Data records
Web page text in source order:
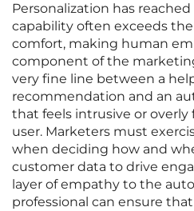
Personalization has
capability often exceeds the
comfort, making human
component of the
very fine line between a
recommendation and an
that feels intrusive or overly
user. Marketers must
when deciding how and
customer data to drive
layer of empathy to the
professional can ensure

§ **Exercise objective**
Reproduce, with both ends included, the lines from the one holding "user. Marketers must" to the end of the records above.

§ **Output of the exercise**
user. Marketers must
when deciding how and
customer data to drive
layer of empathy to the
professional can ensure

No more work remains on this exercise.